The four-minute film opens to a first-person perspective of a waking student.
This brings up an interesting question of creative submissions or fictionalized accounts. How might they be coded when it comes to searching the database? Because they do represent some/all of the aspects of lived lives, but they are created like a movie or book with another purpose/audience perhaps altogether.
Neither does he mention whether Dixon’s death resulted from COVID-19, though it is certainly implied
What kinds of things are being done to contextualize the submissions for those who access this photo? His death from COVID seems like an assumption now based upon the incomplete information given in the submission, so I can't help wonder what someone 100 years from now would make of the image. How would his death be different in COVID versus not in COVID?
fifteen contributors submitted items after these messages were sent.
Yikes...what was done to mitigate this...another outreach?
This outreach effort was less successful than we had hoped
I wonder why this might be. Is it an access issue inherent in assumptions that everyone knows how to do the things that students do and digitally submit info.
70% of the contributions have come from students, and the large majority related to a class assignment
same question as above
Twenty-two students made contributions. Twenty-three members
45 of 137 seems like a significant skewing of data. How did you account for this?
137 donors
That seems small. As a current Umich student, I don't recall seeing a call for this information, but maybe I missed it in the myriad of emails sent at one point. Are there ongoing requests for contributions?
who were affiliated with the University of Michigan.
Currently? Alumni? Retired faculty/staff? That's still a big group.
important sense of perspective, making it easier to determine long-term significance (“enduring value” in archival parlance)

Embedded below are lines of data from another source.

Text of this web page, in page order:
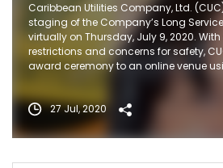
Caribbean Utilities Company, Ltd.
staging of the Company’s Long
virtually on Thursday, July 9, 2020.
restrictions and concerns for safety,
award ceremony to an online venue
27 Jul, 2020
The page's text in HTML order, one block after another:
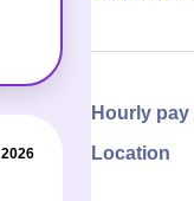
Hourly pay
Location

But whose perspective, and how does that determine significance? I am sure what we feel is important now was not necessarily what was felt to be important 30, 40, 50+ years ago. Some voices/bodies were not collected that were not though important or significant in the long term because they were not part of the narrative, but now we wish we had those voices. I am thinking about marginalized populations.
paper
We have mastered preserving these forms...at least somewhat, but digitally...what to do?
“born digital”
And with that the need to have access digitally as formats change. That floppy disk I had in college is much harder to access. Or that 8-Track tape? Chun talks about this in her book Updating to Remain the Same.

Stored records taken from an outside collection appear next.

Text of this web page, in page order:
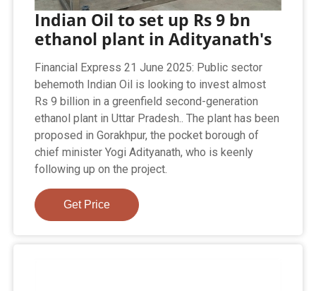
Indian Oil to set up Rs 9 bn
ethanol plant in Adityanath's
Financial Express 21 June 2025: Public sector
behemoth Indian Oil is looking to invest almost
Rs 9 billion in a greenfield second-generation
ethanol plant in Uttar Pradesh.. The plant has been
proposed in Gorakhpur, the pocket borough of
chief minister Yogi Adityanath, who is keenly
following up on the project.
Get Price

facemask from the 1918 influenza epidemic
I have thought similarly in relation to the current times. Having made over 600 masks, I wonder if those will become family artifacts in the future of a time long past. Also why I created a scrap quilt with the leftover mask fabric to have a reminder of my own material participation in this time.
accountability for our public institutions, supporting critique and memory
Similar to my work with The Swastika Counter (formerly Monitor) where one of our goals is to create accountability and introspection about swastika appearances in communities. By shedding a light and mapping this information, we hold those mentioned accountable, but there are material and embodied consequences to that light.
Power
And the centering of certain bodies/perspectives which are impacted by systems/power
add value and even meaning
I am thinking about this as it relates to genre. In selecting and categorizing data, are we not creating genres?
disseminating everyday experiences
All this data at our fingertips, but how many actually look back at all of those photos on the regular. Again this speaks to the purpose of the collection/curation.
What is “archival?” Who decides?
Good questions. When we look at archives of the past, they are always curated for a purpose. So I also wonder at the purpose and to what end?
“rapid-response collecting,”
I see what you did there. The language "rapid-response" has been used so much with COVID testing that I wonder about its use going forward in connection with things non-COVID.